前言
本文用于记录古珊用于处理的相关代码。
2023-05-17_转换NEON-NCAR的hdf5格式GPP数据为csv
# -*- coding: utf-8 -*-
import h5py
import csv
hdf5file = 'D:/PythonLib/NEON.D08.LENO.DP4.00200.001.nsae.2017-08-01.expanded.20221207T142827Z.h5'
output_file = 'nsae.csv'
filename = hdf5file
with h5py.File(filename, 'r') as f:
leno_grp = f['LENO']
dp04_grp = leno_grp['dp04']
data_grp = dp04_grp['data']
fluxCo2_grp = data_grp['fluxCo2']
if 'nsae' in fluxCo2_grp:
nsae_dataset = fluxCo2_grp['stor']
print("nsae 变量的值:")
print(nsae_dataset[:])
# 将数据写入CSV文件
with open(output_file, 'w', newline='') as csvfile:
writer = csv.writer(csvfile)
# 写入表头
writer.writerow(['nsae'])
# 写入数据
writer.writerows(nsae_dataset)
print("数据已成功写入CSV文件:", output_file)
else:
print("未找到 nsae 变量")
2023-05-23_转换NEON-NCAR的netcdf格式GPP文件数据为csv
import os
import pandas as pd
from netCDF4 import Dataset, num2date
# 定义输入和输出文件路径
input_path = 'D:/CMAQ/TALL/' # 替换为你的输入文件路径
output_file = 'D:/CMAQ/TALL/TALL.csv' # 替换为你的输出CSV文件路径
# 定义变量名称和时间范围
variable_name = 'GPP'
start_date = '2018-01-01'
end_date = '2022-04-30'
# 创建空的DataFrame来保存数据
data = pd.DataFrame(columns=['Time', variable_name])
# 遍历每个输入文件
for year in range(2018, 2023):
if year == 2022:
max_month = 5 # 2022年只到4月份
else:
max_month = 13 # 其他年份遍历到12月份
for month in range(1, max_month):
file_name = f'TALL_eval_{year:04d}-{month:02d}.nc'
file_path = os.path.join(input_path, file_name)
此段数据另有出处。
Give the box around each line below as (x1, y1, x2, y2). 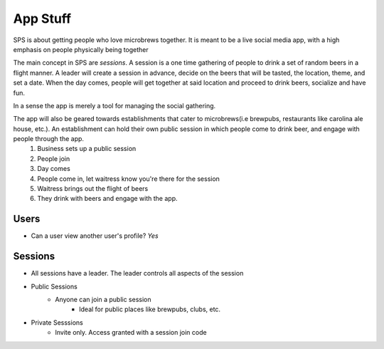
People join (37, 154, 70, 163)
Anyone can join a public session (55, 296, 152, 303)
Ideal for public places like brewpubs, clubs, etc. (79, 305, 220, 313)
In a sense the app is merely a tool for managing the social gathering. (13, 101, 216, 110)
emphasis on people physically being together (13, 45, 149, 53)
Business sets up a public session (37, 145, 137, 153)
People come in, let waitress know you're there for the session (37, 174, 220, 183)
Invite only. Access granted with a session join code (55, 328, 207, 337)
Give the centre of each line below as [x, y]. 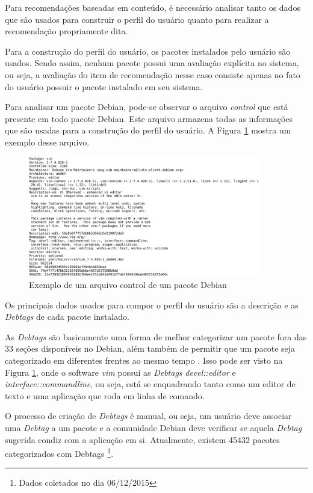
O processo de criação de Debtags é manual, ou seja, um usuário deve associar [148, 416]
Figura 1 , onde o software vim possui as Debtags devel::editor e [120, 372]
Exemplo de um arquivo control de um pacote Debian [128, 285]
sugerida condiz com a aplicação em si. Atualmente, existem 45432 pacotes [142, 439]
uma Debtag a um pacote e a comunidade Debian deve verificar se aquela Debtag [153, 428]
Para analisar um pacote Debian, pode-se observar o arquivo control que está [147, 107]
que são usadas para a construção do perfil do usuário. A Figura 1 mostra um [148, 130]
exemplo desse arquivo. [47, 142]
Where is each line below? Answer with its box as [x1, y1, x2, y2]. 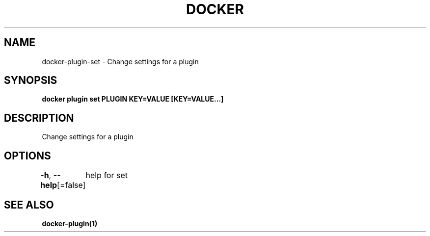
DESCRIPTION [4, 111, 74, 124]
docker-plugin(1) [42, 219, 98, 228]
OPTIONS [4, 149, 51, 162]
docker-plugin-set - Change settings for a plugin [42, 57, 199, 66]
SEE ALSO [4, 198, 54, 211]
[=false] [57, 180, 86, 190]
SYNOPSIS [4, 74, 57, 87]
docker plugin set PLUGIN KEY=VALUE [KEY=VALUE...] [42, 95, 224, 104]
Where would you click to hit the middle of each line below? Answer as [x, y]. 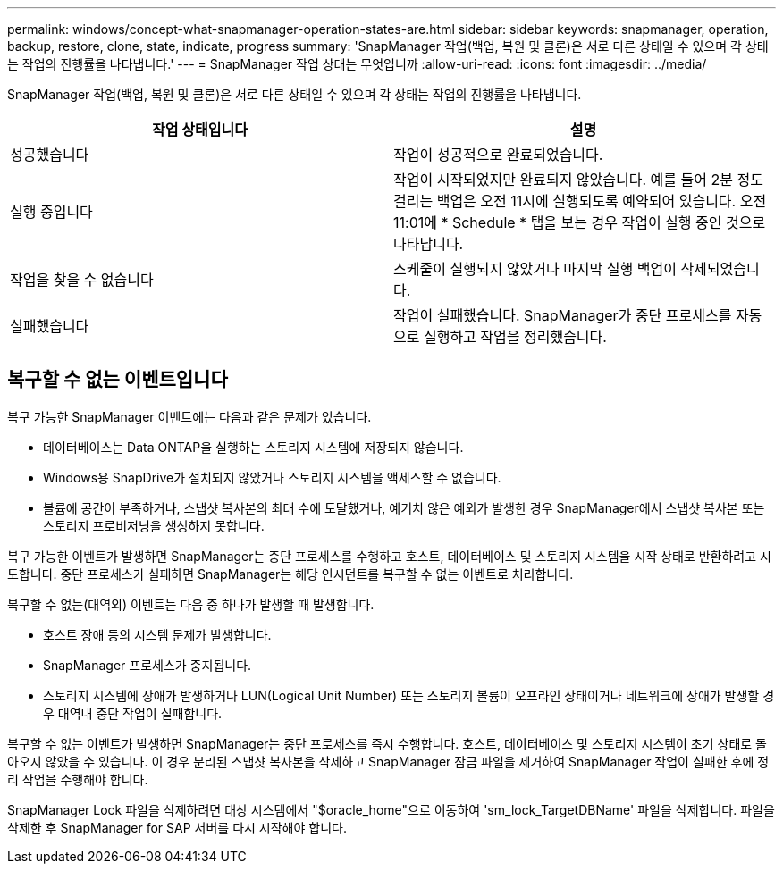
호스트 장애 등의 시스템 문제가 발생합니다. [157, 634]
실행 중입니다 [51, 212]
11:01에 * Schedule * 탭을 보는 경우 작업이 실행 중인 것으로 [580, 222]
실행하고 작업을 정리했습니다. [515, 337]
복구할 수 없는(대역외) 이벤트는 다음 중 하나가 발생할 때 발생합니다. [191, 604]
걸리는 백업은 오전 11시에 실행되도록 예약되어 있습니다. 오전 [580, 201]
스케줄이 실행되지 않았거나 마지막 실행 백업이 [535, 269]
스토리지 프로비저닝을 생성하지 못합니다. [154, 525]

# 使用os.path.join正确连接路径和文件名
# 检查文件是否存在
if not os.path.isfile(file_path):
continue
# 打开NetCDF文件
nc = Dataset(file_path)
# 读取时间变量和GPP变量
time_var = nc.variables['time']
gpp_var = nc.variables['GPP'][:,0,0]
# 将时间变量转换为日期时间对象
times = num2date(time_var[:], time_var.units, time_var.calendar)
# 筛选在时间范围内的数据
mask = (times >= pd.to_datetime(start_date)) & (times <= pd.to_datetime(end_date))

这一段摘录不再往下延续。